> _Stored data_:

Content starts

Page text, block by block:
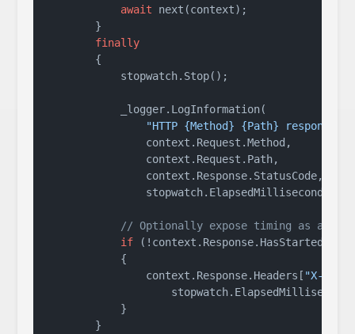
await next(context);
        }
finally
        {
            stopwatch.Stop();
            _logger.LogInformation(
"HTTP {Method} {Path}
                context.Request.Method,
                context.Request.Path,
                context.Response.StatusCode,
                stopwatch.ElapsedMilliseconds);
// Optionally expose timing as a
if (!context.Response.HasStarted)
            {
                context.Response.Headers[
"X-
            }
        }
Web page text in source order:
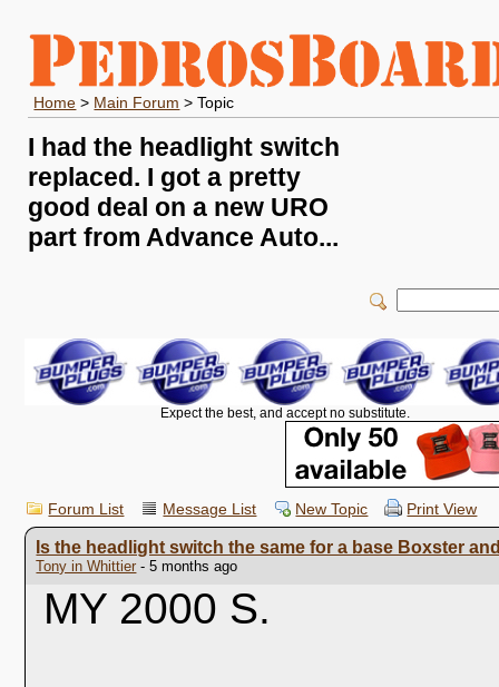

Content ends

> _Task brief_: Would you print the listing above in full, exactly, but with no pictures?

> _Reply_:
Page text, block by block:
await next(context);
        }
finally
        {
            stopwatch.Stop();
            _logger.LogInformation(
"HTTP {Method} {Path}
                context.Request.Method,
                context.Request.Path,
                context.Response.StatusCode,
                stopwatch.ElapsedMilliseconds);
// Optionally expose timing as a
if (!context.Response.HasStarted)
            {
                context.Response.Headers[
"X-
            }
        }
Web page text in source order:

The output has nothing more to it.